Tu Es Sacerdos
By Rev. Raymond Petrucci
Above the door of the exterior entrance to the sacristy of Saint Joseph Church in Danbury, Connecticut is a century old, stained glass window inscribed with the Latin words: Tu es sacerdos in aeternum. The priest is reminded by these sobering, challenging, and beautiful words that he is a "priest forever." Throughout the long history of that church, every priest entering and exiting the sacristy is confronted with who he is and with all that awareness entails.
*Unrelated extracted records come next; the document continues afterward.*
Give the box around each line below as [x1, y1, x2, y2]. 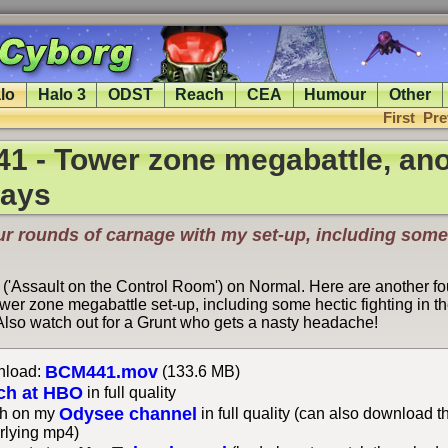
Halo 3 [37, 86, 86, 103]
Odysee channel [58, 403, 197, 424]
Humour [304, 86, 367, 103]
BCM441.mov [44, 361, 158, 382]
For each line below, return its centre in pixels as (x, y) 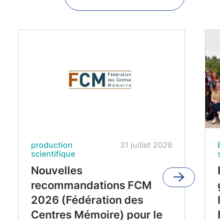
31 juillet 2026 (146, 145)
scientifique (53, 154)
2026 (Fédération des (87, 200)
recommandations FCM (91, 185)
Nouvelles (56, 170)
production (52, 145)
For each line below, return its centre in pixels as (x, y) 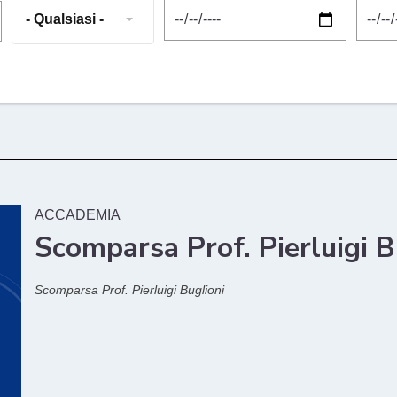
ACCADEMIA (78, 215)
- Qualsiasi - (65, 19)
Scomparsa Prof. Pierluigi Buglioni (129, 290)
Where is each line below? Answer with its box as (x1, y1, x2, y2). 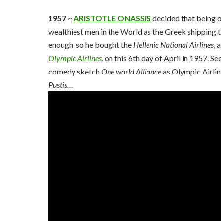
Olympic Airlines (48, 53, 102, 63)
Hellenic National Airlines (133, 40, 214, 49)
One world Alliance (101, 67, 161, 76)
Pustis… (48, 80, 73, 89)
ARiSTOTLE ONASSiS (74, 13, 151, 23)
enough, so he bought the (48, 40, 133, 49)
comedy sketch (48, 67, 101, 76)
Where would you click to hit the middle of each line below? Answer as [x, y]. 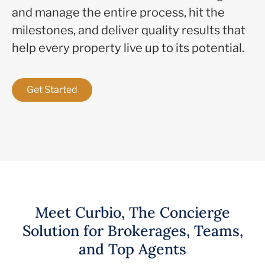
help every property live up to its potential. [128, 48]
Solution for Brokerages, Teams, [132, 230]
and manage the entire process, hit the [118, 12]
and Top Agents [132, 249]
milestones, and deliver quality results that [129, 30]
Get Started [52, 89]
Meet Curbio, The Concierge [132, 212]
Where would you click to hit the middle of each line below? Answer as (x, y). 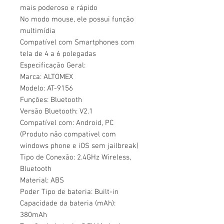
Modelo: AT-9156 (46, 88)
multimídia (38, 31)
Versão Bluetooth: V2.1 (56, 111)
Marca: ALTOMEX (46, 77)
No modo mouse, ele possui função (77, 19)
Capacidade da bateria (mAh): (68, 203)
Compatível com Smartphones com (77, 42)
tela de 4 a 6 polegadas (58, 54)
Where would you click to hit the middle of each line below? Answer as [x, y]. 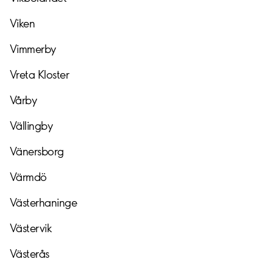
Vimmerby [33, 49]
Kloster [53, 74]
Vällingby [31, 126]
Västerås [30, 253]
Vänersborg [37, 151]
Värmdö [28, 177]
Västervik [31, 228]
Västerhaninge [43, 202]
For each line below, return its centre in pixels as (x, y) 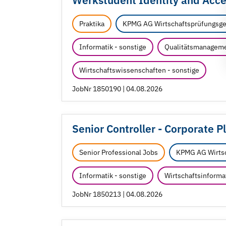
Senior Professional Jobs (119, 153)
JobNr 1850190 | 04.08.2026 (117, 89)
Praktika (92, 24)
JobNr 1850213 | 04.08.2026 (117, 194)
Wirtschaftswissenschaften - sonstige (139, 70)
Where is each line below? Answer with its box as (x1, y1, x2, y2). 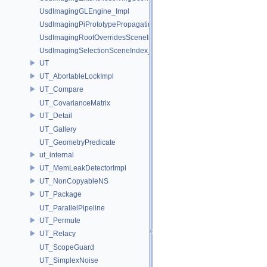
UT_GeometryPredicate (39, 138, 116, 147)
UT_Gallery (39, 125, 76, 133)
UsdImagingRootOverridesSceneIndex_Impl (39, 33, 182, 42)
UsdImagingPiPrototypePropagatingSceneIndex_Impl (39, 20, 213, 29)
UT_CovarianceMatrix (39, 99, 110, 107)
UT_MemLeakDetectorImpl (39, 163, 126, 172)
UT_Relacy (39, 229, 76, 238)
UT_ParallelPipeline (39, 204, 105, 212)
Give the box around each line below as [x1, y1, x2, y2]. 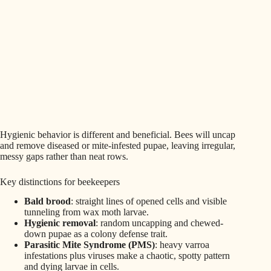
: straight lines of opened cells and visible [71, 196, 227, 207]
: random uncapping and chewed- [96, 218, 223, 229]
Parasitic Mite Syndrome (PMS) [24, 240, 155, 250]
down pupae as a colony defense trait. [24, 229, 168, 240]
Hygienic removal [24, 218, 96, 229]
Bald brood [24, 196, 71, 207]
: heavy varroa [155, 240, 209, 250]
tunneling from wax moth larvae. [24, 207, 149, 218]
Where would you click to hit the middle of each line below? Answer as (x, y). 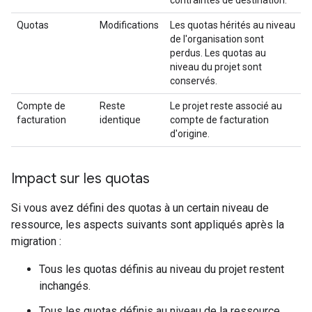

Saint Joseph Church in Danbury, CT
Pope Benedict has designated this year (June 2009 – June 2010) as the Year of the Priest. The sacrament of Holy Orders and all who have been called to receive it are the focus of this spiritual year. For over thirty–six years I have risen each day to don the clerical attire and to place the Roman Collar around my neck. Whoever sees me, whoever calls me "Father" that day expects to find Christ alive and acting in me. How terrified I am at the thought that he or she might find only me. In the course of serving the People of God, the priest has to cope with the daily frailties of his human nature and the coercions of the culture in which he lives. He prays, "Walk we me, Lord. Watch over me. Help me to express your love in my thoughts and words and actions today. Provide me the wisdom I require to sense the needs of those that I encounter and that I may minister effectively to them. Fill me with the happiness of being your priest. At day's end, let me go to my rest joyful in the knowledge that I have sincerely tried to serve you well."
Clergy and laity alike were stunned at the tragic news of a scandal involving certain priests and the sexual abuse of children. The ensuing crisis of faith was like a punch in the gut for the People of God. One teary-eyed, elderly woman lamented to me, "How can the hands that touched the host do such things to children." I knew that I could not provide an adequate answer, but I expressed my own regret and sadness. In a sex–crazed culture, the impact of this scandal adversely affected the Church's authority to proclaim its moral code.
For a law, broken by its guardians, loses its sanctity in the eyes of the people.
– Aleksandr Kumitsyn
Priests of the highest quality – known to be so by the people – continued to serve God and his faithful courageously and persistently. Men such as these and the profound depth of faith in the Church held by its members did much to ameliorate the pain. The history of this tragedy must bolster and improve the spectrum of the process of discerning and of living a vocation to the priesthood.
As if it were a practice run, Jesus sent his apostles in pairs to the surrounding towns to proclaim repentance and the kingdom of God. They took very little with them that would signal earthly security. They, however, were extended Christ-like ability to heal and to forgive sins. They would perform these and greater tasks later. Through the unparalleled event of the Pentecost, the Holy Spirit would instill these apostles with the zeal and the mission to be Church builders. The Truth of Christ would fuel their priestly work and make them more than they ever thought that they could be. The path to wisdom in the Greek world was to "know one's self." The path of the priest is to strive to know one's self in the light of God's Truth and the formative power of the Holy Spirit. He must explore the depth and the meaning of the love with which the Father views his children. He must know the definition of who he is as priest and that he too walks through the world with little of earthly security. The staff upon which he leans is the love of Christ.
Suppose that truth be the expression, not of the intellect, nor even, as we sometimes now think, of will, but of love.
– Lionel Trilling
Back to that stained glass window, the power of its message strikes you whether entering the church to perform a liturgical function or, tellingly, on leaving the church to live your priesthood in the world outside. Indeed, the biblical statement upon the window is most humbling. To my dying day, I shall pray that through God's mercy and grace that I shall have done a fair job at doing his bidding. Recently, however, I have been encouraged by a story shared with me by our parish's administrative assistant. Her young son, having assessed my priesthood, commented to his mother that I should "try out" for pope. God help us!